É nesse instante queme dou conta que tinha esquecido de ver uma atriz para determinad participação especial. Isso é prioridade.
-Luciano, esquecemos de ver uma atriz para a ...
É nesse momento que se configura o abraço, não ficou colocado exatamente como, ou eu esqueci.
Mas ali então me abraçando e já tendo se expressado através daqueles cheiros no meu cangote, L. começa a dizer que ele vem se declarando e eu venho me fazendo de desentendida.
Tem um tom ressentido, mas não muito. Minha cabeça já se põe a repassar nossas interações, em busca de algum momento em que ele possa ter demostrado algo. Não me vem nenhum. Mas não descarto a possibilidade de simplesmente não ter percebido, mas o que me preocupa nesse momento é que a coisa está se organizando como um pedido de namoro que eu, por pura passividade, estou aceitando.
Nem saberia dizer porquê nao interrompo aquilo, o que seria o correto, uma vez nem medmo do abraço, por mais que wu gostasse de receber apoio, eu estava curtindo. O mais preciso seria dizer que não consigo me mobilizar para fazer nada a respeito por não conseguir acrescentar maaaaais uma coisa a grande quantidade de coisas que já tinha para lidar. A gravação. As coisas que faltavam, entre elas uma atriz. A festa com a Virgínia, que era daqui a pouco e nem banho eu tinha tomado.
-Mas eu tenho que dizer algo, eu pensi. Mais um pouco vou ter que namorar com ele por obrigação.
No que estou nesse conflito, entra o A. Senta-se ao nosso lado e me vendo ali embolada com o L., naturalmente entende isso como algo em andamento entre nós. E suspirando, diz bem assim:
-Vamos ter um relacionamento a três?
Felizmente isso consegue me tirar da espécie de transe de inércia no qual estava.
- Não! digo. Não quero.
Não sou bruta. Mas isso encerra essa situação e estou então correndo ao quarto onde moro com a Virgínia para o que eu de fato quetia: ir na festa.
Chegando lá ela está dormindo. Tem algo muito algo nisso dela estar dormindo. Eu venho tendo de novo tensão para dormir desde dia 23 dezembro e só agora estou harmonizando. Do lado de fora do quartoum homem me diz:
- Ela está dormindo.
Tem algo nisso. Entro pé ante pé para não fazer o menor ruído e ela não desperta.

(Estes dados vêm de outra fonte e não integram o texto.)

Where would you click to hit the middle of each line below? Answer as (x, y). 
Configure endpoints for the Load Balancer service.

Tem algo com uma mala, wu me abaixo frente a uma mala aberta, acho que procurando minha saia de lantejoula azul, que nunca usei e me vem na cabeça que o Luciano, que irá a essa festa, iria usar uma saia, na verdade um cinto, de lantejoula azul idêntico.
- Vamos parecer um par de vasos mas não me importo. Vou usar minha saia.

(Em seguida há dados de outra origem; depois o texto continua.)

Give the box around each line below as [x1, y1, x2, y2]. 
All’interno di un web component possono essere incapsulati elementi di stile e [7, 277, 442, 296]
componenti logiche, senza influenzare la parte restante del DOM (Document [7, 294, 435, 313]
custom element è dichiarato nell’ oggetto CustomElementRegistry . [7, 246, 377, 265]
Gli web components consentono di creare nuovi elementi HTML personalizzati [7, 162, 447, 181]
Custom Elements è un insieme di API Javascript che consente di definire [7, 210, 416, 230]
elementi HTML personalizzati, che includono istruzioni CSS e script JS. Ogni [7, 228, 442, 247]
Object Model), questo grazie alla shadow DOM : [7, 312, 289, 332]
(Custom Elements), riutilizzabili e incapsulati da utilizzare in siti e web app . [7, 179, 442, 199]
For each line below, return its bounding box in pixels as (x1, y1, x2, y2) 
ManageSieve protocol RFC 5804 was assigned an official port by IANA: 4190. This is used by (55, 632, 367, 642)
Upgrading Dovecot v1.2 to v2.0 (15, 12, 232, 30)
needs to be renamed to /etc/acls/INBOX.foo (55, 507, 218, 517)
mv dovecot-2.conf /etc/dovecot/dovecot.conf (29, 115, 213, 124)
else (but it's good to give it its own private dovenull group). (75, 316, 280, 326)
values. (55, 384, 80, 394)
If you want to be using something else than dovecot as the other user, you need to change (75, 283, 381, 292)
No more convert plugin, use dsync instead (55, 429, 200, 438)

Nesse momento a Virginia acorda. Senta-se na cama e fala comigo. Tem o ar meio bravo como se eu tivesse feito algo errado, não me ocorre o quê. Pergunto quanto tempo tenho até ela sair de carro para a festa, pois eu queria ir com ela. Ela ainda brava responde algo que me tranquiliza, dá tempo
- Então me espera que vou com você. Vou tomar banho e me arrumo rapidinho, digo.
- A fulana está tomando banho.
Era a terceira moradora ali do nosso quarto. Não importa, penso comigo. Nem que tenha que me arrumar em 5 minutos, vou nessa festa e nessa festa vou fazer o que quero, que é dançar.
E um último pensamento fecha o sonho. Sei que danço bem. Todos vão ficar supresos, inclusive o L. Esse pensamento não vem como vaidade e mais sim como somente através da dança eu mostrasse quem sou de verdade.